Note that \begin{align}|\sin x| &= \sqrt{\sin^2 x}\\ &= \sqrt{1-\cos^2 x}\\ &= \sqrt{1-\cos x}\sqrt{1+\cos x}\\ &=\sqrt{1-\cos x}\sqrt{2-(1-\cos x)},\end{align} so if you want to use $u=1-\cos x$, then $$\frac{du}{dx}=\sin x=\begin{cases}|\sin x|=\sqrt{1-\cos x}\sqrt{2-(1-\cos x)} & 0\le x\le \pi\\-|\sin x|=-\sqrt{1-\cos x}\sqrt{2-(1-\cos x)} & \pi\le x\le2\pi,\end{cases}$$ so \begin{align}\int_0^{2\pi}\sqrt{1-\cos x}\,dx &= \int_0^\pi\sqrt{1-\cos x}\,dx+\int_\pi^{2\pi}\sqrt{1-\cos x}\,dx\\ &= \int_0^\pi\frac{|\sin x|}{\sqrt{2-(1-\cos x)}}\,dx+\int_\pi^{2\pi}\frac{|\sin x|}{\sqrt{2-(1-\cos x)}}\,dx\\ &= \int_0^\pi\frac{\sin x\,dx}{\sqrt{2-(1-\cos x)}}-\int_\pi^{2\pi}\frac{\sin x\,dx}{\sqrt{2-(1-\cos x)}}\\ &= \int_0^2\frac{du}{\sqrt{2-u}}-\int_2^0\frac{du}{\sqrt{2-u}}\\ &= 2\int_0^2\frac{du}{\sqrt{2-u}}.\end{align} At that point, we can use that antiderivative, with no need to resubstitute.

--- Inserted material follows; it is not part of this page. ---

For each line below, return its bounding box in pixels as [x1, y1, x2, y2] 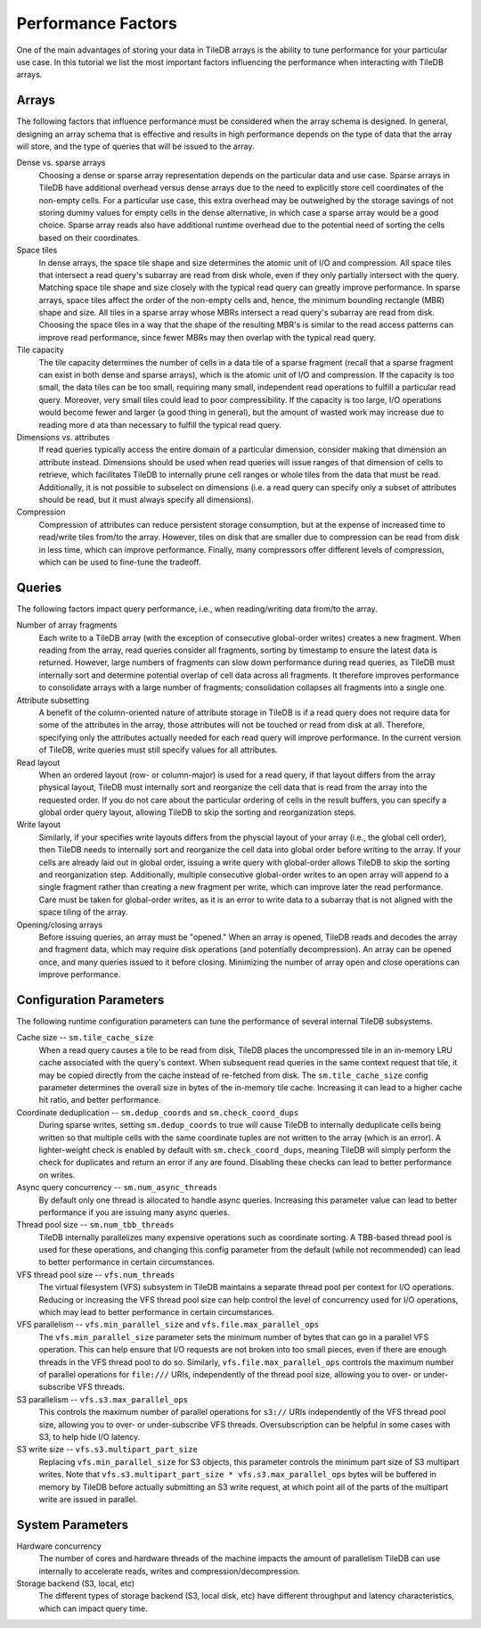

Alternately, you could note that $\cos(2\pi-x)=\cos x$, so \begin{align}\int_0^{2\pi}\sqrt{1-\cos x}\,dx &= \int_0^\pi\sqrt{1-\cos x}\,dx+\int_\pi^{2\pi}\sqrt{1-\cos x}\,dx\\ &= \int_0^\pi\sqrt{1-\cos x}\,dx+\int_\pi^{2\pi}\sqrt{1-\cos(2\pi-x)}\,dx\\ &= \int_0^\pi\sqrt{1-\cos x}\,dx-\int_{2\pi}^\pi\sqrt{1-\cos(2\pi-x)}\,dx\\ &= \int_0^\pi\sqrt{1-\cos x}\,dx-\int_0^\pi\sqrt{1-\cos x}\frac{d(2\pi-x)}{dx}\,dx\\ &= 2\int_0^\pi\sqrt{1-\cos x}\,dx,\end{align} at which point you can use your $u$-substitution without fear, since the cosine function is injective on $[0,\pi]$.